### YOUR INSTRUCTIONS
Pull out every line of the listing below where "scintillators" appears.

-*-

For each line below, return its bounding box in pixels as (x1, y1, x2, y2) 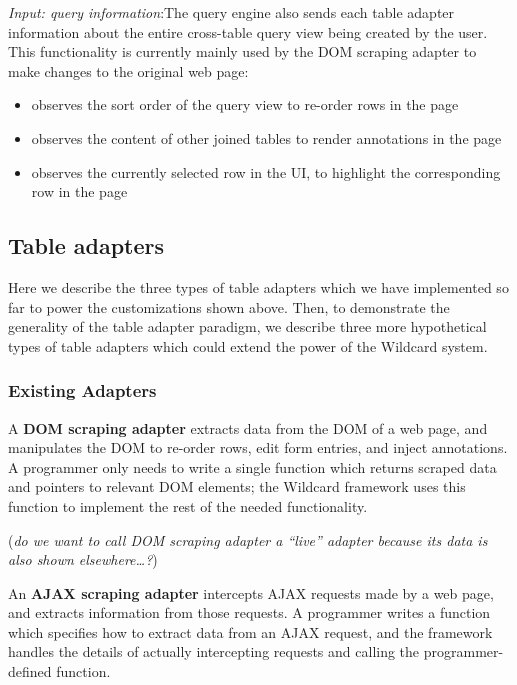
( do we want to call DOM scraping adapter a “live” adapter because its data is (8, 529, 488, 550)
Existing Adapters (8, 378, 157, 403)
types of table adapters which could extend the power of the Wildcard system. (8, 335, 488, 356)
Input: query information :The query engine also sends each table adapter (8, 2, 455, 22)
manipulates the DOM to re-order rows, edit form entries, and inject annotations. (8, 437, 508, 458)
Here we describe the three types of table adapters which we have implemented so (8, 276, 509, 297)
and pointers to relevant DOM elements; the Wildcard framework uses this (8, 476, 466, 497)
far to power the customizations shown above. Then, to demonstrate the (8, 296, 450, 317)
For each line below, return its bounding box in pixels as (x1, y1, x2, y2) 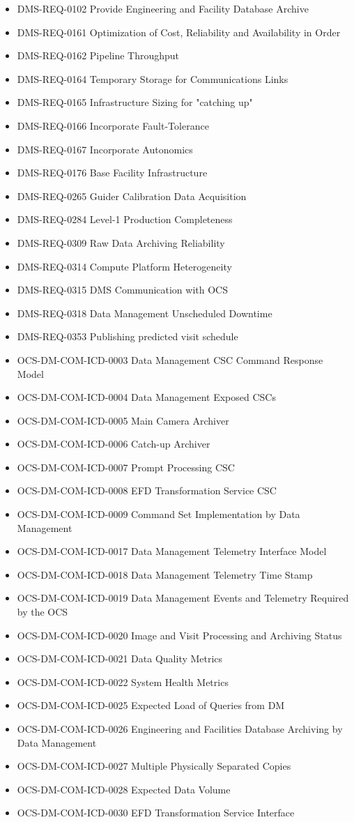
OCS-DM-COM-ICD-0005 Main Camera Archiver (17, 413, 229, 427)
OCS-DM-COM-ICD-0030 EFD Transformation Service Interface (17, 805, 295, 820)
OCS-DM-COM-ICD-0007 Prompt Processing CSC (17, 459, 235, 474)
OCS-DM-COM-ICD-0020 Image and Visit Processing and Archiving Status (17, 627, 342, 642)
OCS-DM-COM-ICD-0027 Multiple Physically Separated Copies (17, 759, 291, 773)
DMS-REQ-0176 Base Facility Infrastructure (17, 165, 208, 180)
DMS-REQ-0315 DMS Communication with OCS (17, 282, 228, 297)
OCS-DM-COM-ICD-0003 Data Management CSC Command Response (17, 352, 323, 367)
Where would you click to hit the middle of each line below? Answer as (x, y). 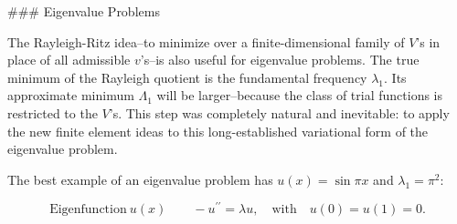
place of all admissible (69, 60)
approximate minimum (71, 95)
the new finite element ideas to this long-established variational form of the (218, 131)
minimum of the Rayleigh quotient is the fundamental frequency (187, 77)
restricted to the (53, 112)
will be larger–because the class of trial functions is (299, 95)
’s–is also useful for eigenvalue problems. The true (280, 60)
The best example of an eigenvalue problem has (140, 179)
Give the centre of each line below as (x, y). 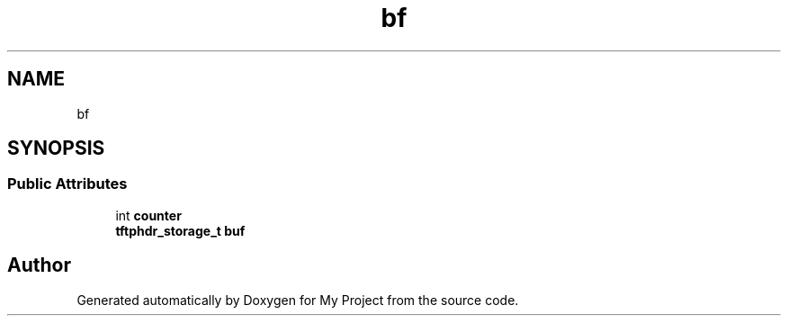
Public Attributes (67, 184)
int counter (148, 215)
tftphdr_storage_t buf (180, 230)
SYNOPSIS (56, 148)
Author (39, 265)
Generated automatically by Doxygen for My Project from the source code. (298, 300)
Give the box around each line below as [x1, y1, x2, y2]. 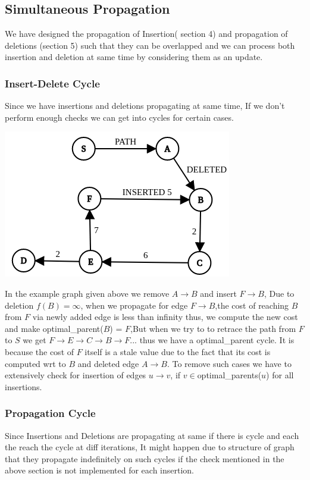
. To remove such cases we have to [167, 357, 292, 369]
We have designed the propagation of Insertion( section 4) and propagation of [5, 27, 288, 40]
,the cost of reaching [215, 299, 289, 311]
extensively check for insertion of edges [5, 369, 146, 381]
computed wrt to [5, 357, 66, 369]
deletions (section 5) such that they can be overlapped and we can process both [5, 39, 295, 51]
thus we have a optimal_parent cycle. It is [139, 334, 295, 346]
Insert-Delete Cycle [5, 76, 100, 90]
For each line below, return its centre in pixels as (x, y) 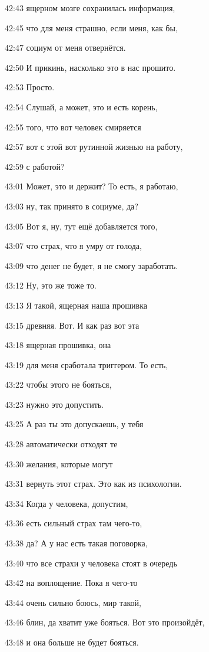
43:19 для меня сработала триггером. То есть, (87, 364)
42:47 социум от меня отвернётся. (65, 47)
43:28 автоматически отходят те (61, 444)
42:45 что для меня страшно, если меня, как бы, (91, 27)
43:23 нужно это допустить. (54, 404)
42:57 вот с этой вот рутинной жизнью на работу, (94, 147)
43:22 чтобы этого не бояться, (58, 384)
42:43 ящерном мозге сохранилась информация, (90, 8)
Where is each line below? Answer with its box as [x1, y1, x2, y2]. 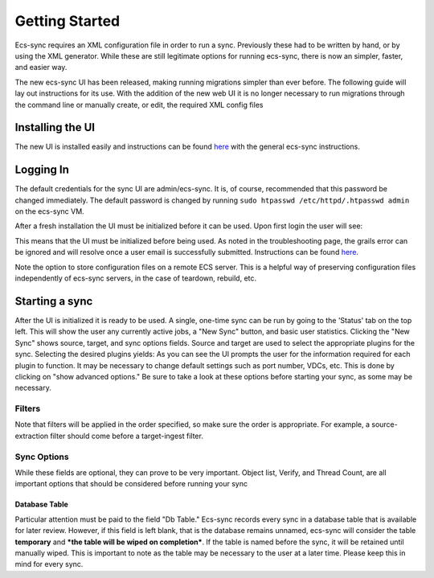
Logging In [14, 163, 70, 177]
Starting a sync [14, 294, 93, 308]
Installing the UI [14, 121, 96, 134]
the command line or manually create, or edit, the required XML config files [14, 100, 264, 109]
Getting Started [14, 12, 121, 30]
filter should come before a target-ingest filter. [50, 431, 204, 441]
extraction [14, 431, 49, 441]
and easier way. [14, 63, 68, 72]
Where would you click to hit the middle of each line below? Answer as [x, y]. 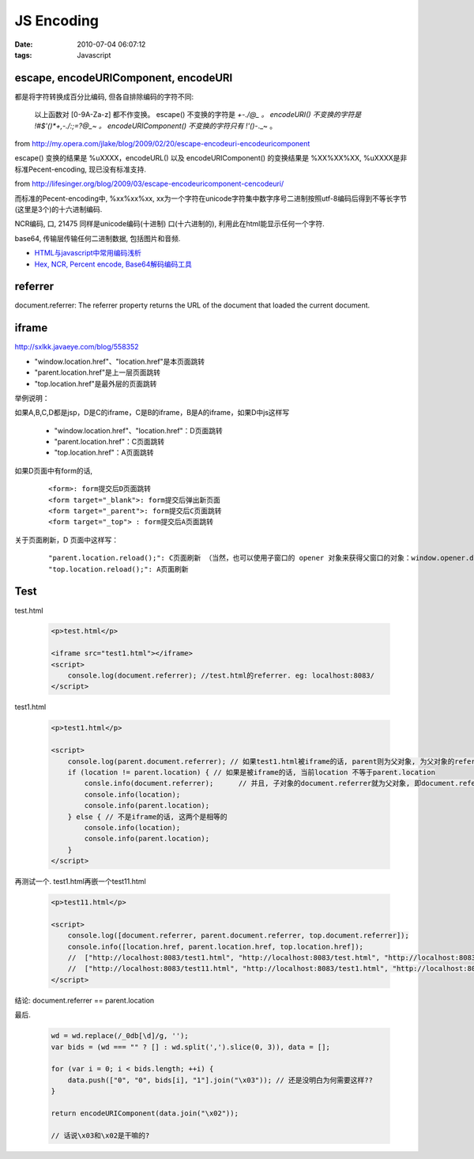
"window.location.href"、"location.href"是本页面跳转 [120, 361]
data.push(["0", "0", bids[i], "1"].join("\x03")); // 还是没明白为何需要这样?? [220, 1080]
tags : [23, 55]
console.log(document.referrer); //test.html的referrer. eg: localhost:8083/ [221, 676]
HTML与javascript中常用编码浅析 [88, 253]
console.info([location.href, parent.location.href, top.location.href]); [215, 946]
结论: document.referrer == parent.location [85, 1000]
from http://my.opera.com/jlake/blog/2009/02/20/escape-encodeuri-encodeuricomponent [162, 144]
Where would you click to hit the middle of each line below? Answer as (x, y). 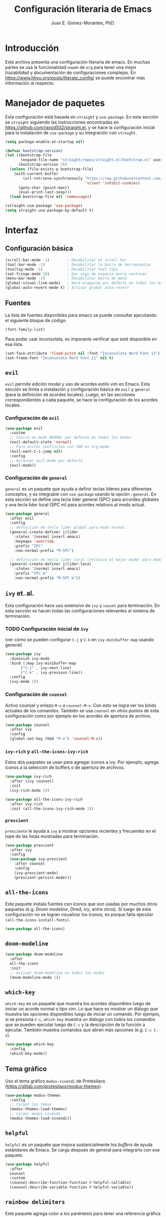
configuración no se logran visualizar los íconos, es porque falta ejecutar (79, 914)
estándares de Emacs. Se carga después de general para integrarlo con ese (83, 1149)
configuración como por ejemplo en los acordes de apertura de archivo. (78, 716)
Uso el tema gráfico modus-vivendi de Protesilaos (55, 1081)
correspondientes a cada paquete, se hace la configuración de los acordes (82, 400)
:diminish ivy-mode (30, 659)
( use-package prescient (30, 845)
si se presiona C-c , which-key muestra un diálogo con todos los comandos (80, 1019)
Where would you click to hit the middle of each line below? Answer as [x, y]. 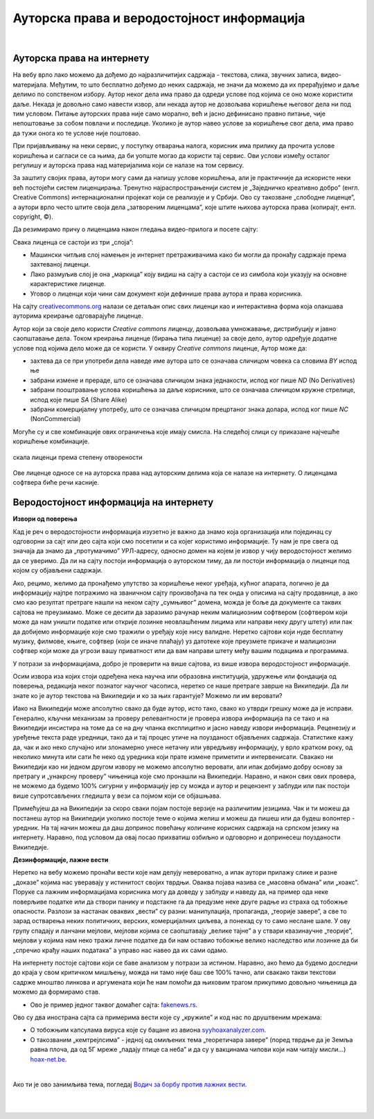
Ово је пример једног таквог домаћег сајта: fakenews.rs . [114, 1005]
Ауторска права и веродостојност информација [159, 18]
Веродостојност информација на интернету [113, 502]
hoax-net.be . [48, 1059]
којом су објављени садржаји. [58, 571]
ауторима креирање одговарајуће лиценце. [78, 316]
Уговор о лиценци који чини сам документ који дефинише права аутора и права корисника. [166, 294]
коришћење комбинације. [51, 441]
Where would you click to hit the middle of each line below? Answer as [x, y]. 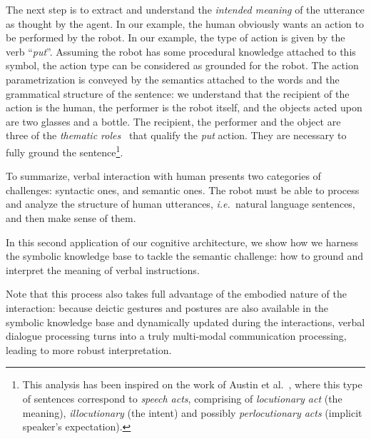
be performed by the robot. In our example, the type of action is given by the [176, 37]
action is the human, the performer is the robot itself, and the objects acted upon [184, 107]
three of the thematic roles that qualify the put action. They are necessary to [176, 135]
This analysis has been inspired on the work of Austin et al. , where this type [192, 384]
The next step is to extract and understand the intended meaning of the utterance [185, 9]
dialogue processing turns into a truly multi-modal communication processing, [176, 336]
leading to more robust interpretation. [89, 349]
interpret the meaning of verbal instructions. [103, 269]
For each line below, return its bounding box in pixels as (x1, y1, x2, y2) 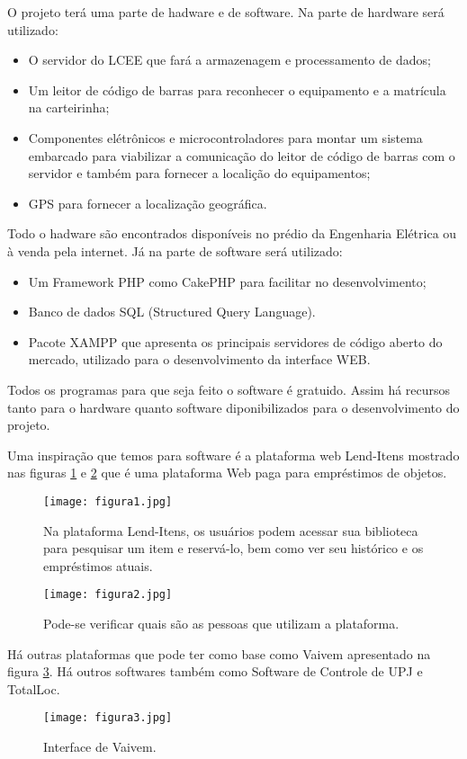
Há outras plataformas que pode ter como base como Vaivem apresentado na (7, 644, 431, 663)
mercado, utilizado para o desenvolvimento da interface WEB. (28, 350, 371, 369)
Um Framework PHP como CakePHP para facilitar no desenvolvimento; (28, 272, 427, 290)
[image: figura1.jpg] (43, 495, 173, 508)
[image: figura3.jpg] (43, 711, 173, 725)
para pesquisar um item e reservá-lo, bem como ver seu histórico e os (43, 539, 424, 558)
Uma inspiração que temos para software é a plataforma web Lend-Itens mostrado (7, 445, 460, 464)
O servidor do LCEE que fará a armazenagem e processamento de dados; (28, 50, 431, 69)
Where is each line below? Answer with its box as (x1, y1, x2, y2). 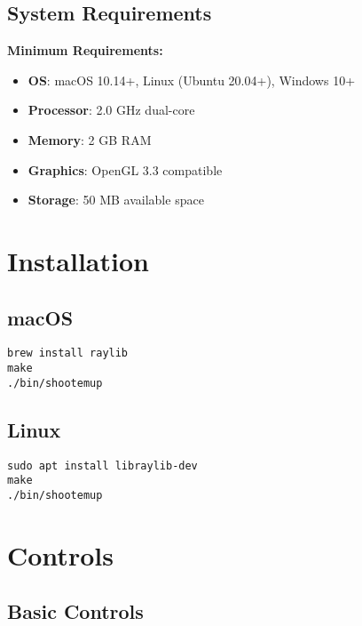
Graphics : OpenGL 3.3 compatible (28, 160, 223, 179)
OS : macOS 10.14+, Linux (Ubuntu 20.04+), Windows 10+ (28, 70, 356, 89)
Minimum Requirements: (7, 41, 163, 60)
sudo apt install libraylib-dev (7, 459, 198, 472)
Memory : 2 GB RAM (28, 130, 152, 148)
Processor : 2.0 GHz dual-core (28, 100, 195, 119)
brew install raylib (7, 347, 129, 360)
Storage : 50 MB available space (28, 190, 204, 209)
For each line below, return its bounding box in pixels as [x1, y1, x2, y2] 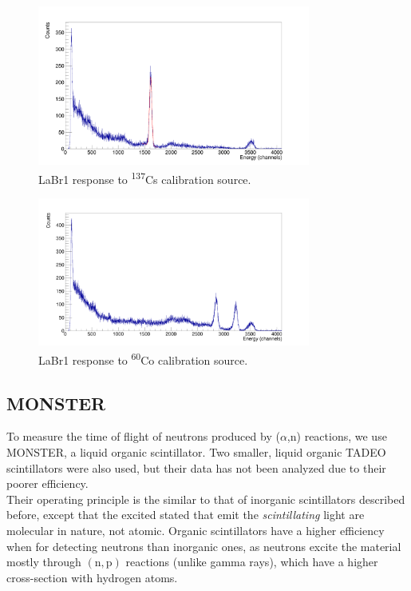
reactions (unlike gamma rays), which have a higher [125, 553, 378, 570]
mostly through [6, 553, 81, 570]
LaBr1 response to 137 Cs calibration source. [38, 169, 251, 187]
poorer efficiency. [6, 475, 89, 492]
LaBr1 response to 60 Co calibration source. [38, 349, 248, 368]
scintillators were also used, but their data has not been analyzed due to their [6, 459, 386, 476]
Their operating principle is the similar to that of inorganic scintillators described [6, 490, 405, 507]
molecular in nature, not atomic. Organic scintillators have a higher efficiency [6, 522, 385, 539]
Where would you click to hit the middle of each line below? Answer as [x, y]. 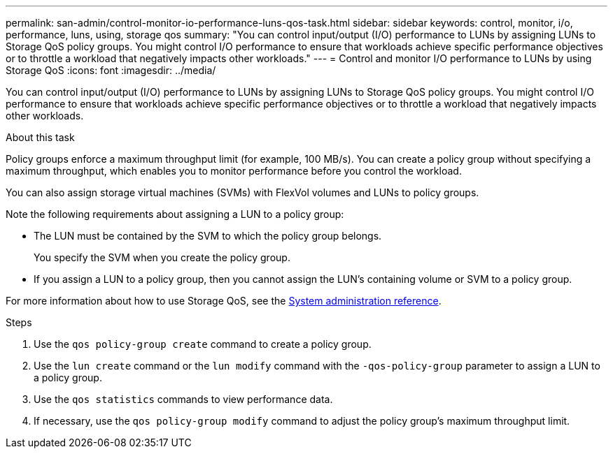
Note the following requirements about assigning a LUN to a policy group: [175, 214]
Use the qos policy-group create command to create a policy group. [203, 344]
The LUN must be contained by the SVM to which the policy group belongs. [208, 236]
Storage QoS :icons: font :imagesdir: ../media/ [111, 70]
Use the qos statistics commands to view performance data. [183, 399]
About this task [40, 137]
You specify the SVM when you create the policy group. [162, 257]
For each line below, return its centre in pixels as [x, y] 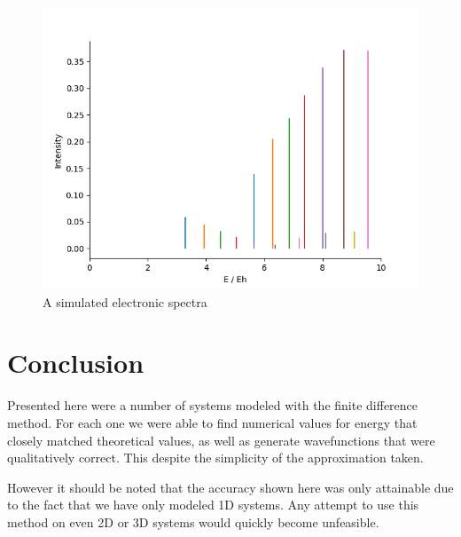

-*-

### WORKED SOLUTION
scintillators were also used, but their data has not been analyzed due to their [6, 459, 386, 476]
Their operating principle is the similar to that of inorganic scintillators described [6, 490, 405, 507]
molecular in nature, not atomic. Organic scintillators have a higher efficiency [6, 522, 385, 539]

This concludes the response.